- **Material provided**:

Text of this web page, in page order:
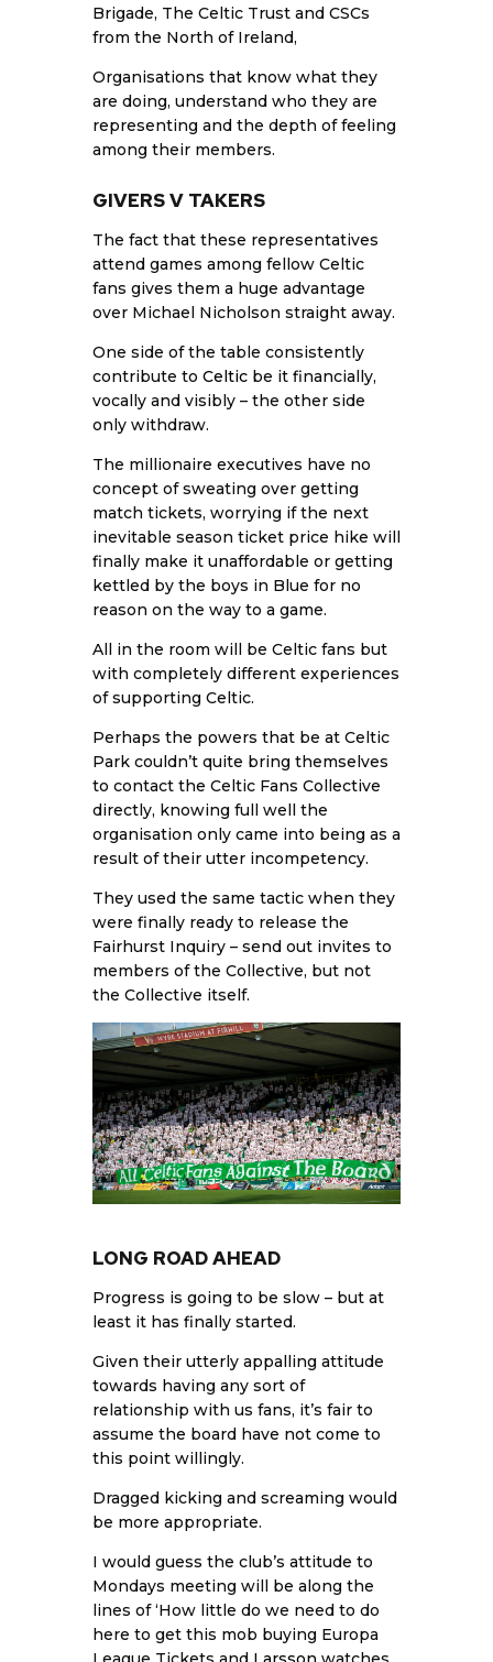
Brigade, The Celtic Trust and CSCs
from the North of Ireland,
Organisations that know what they
are doing, understand who they are
representing and the depth of feeling
among their members.
GIVERS V TAKERS
The fact that these representatives
attend games among fellow Celtic
fans gives them a huge advantage
over Michael Nicholson straight away.
One side of the table consistently
contribute to Celtic be it financially,
vocally and visibly – the other side
only withdraw.
The millionaire executives have no
concept of sweating over getting
match tickets, worrying if the next
inevitable season ticket price hike will
finally make it unaffordable or getting
kettled by the boys in Blue for no
reason on the way to a game.
All in the room will be Celtic fans but
with completely different experiences
of supporting Celtic.
Perhaps the powers that be at Celtic
Park couldn’t quite bring themselves
to contact the Celtic Fans Collective
directly, knowing full well the
organisation only came into being as a
result of their utter incompetency.
They used the same tactic when they
were finally ready to release the
Fairhurst Inquiry – send out invites to
members of the Collective, but not
the Collective itself.
LONG ROAD AHEAD
Progress is going to be slow – but at
least it has finally started.
Given their utterly appalling attitude
towards having any sort of
relationship with us fans, it’s fair to
assume the board have not come to
this point willingly.
Dragged kicking and screaming would
be more appropriate.
I would guess the club’s attitude to
Mondays meeting will be along the
lines of ‘How little do we need to do
here to get this mob buying Europa
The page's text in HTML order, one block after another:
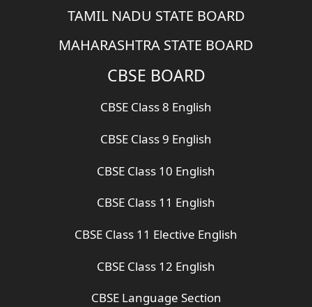
TAMIL NADU STATE BOARD
MAHARASHTRA STATE BOARD
CBSE BOARD
CBSE Class 8 English
CBSE Class 9 English
CBSE Class 10 English
CBSE Class 11 English
CBSE Class 11 Elective English
CBSE Class 12 English
CBSE Language Section
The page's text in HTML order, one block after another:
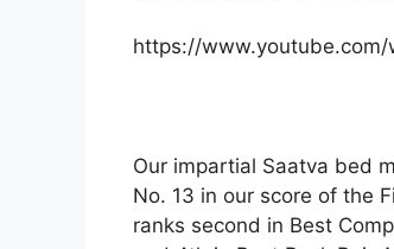
https://www.youtube.com/
Our impartial Saatva bed
No. 13 in our score of the
ranks second in Best

- **Prompt**: From the line containing "Brigade, The Celtic Trust and CSCs" to the last line of the records, inclusive, output the lines exactly as written and nothing else; leave out the pictures.

- **Output below**:
Brigade, The Celtic Trust and CSCs
from the North of Ireland,
Organisations that know what they
are doing, understand who they are
representing and the depth of feeling
among their members.
GIVERS V TAKERS
The fact that these representatives
attend games among fellow Celtic
fans gives them a huge advantage
over Michael Nicholson straight away.
One side of the table consistently
contribute to Celtic be it financially,
vocally and visibly – the other side
only withdraw.
The millionaire executives have no
concept of sweating over getting
match tickets, worrying if the next
inevitable season ticket price hike will
finally make it unaffordable or getting
kettled by the boys in Blue for no
reason on the way to a game.
All in the room will be Celtic fans but
with completely different experiences
of supporting Celtic.
Perhaps the powers that be at Celtic
Park couldn’t quite bring themselves
to contact the Celtic Fans Collective
directly, knowing full well the
organisation only came into being as a
result of their utter incompetency.
They used the same tactic when they
were finally ready to release the
Fairhurst Inquiry – send out invites to
members of the Collective, but not
the Collective itself.
LONG ROAD AHEAD
Progress is going to be slow – but at
least it has finally started.
Given their utterly appalling attitude
towards having any sort of
relationship with us fans, it’s fair to
assume the board have not come to
this point willingly.
Dragged kicking and screaming would
be more appropriate.
I would guess the club’s attitude to
Mondays meeting will be along the
lines of ‘How little do we need to do
here to get this mob buying Europa
The page's text in HTML order, one block after another:
TAMIL NADU STATE BOARD
MAHARASHTRA STATE BOARD
CBSE BOARD
CBSE Class 8 English
CBSE Class 9 English
CBSE Class 10 English
CBSE Class 11 English
CBSE Class 11 Elective English
CBSE Class 12 English
CBSE Language Section
The page's text in HTML order, one block after another:
https://www.youtube.com/
Our impartial Saatva bed
No. 13 in our score of the
ranks second in Best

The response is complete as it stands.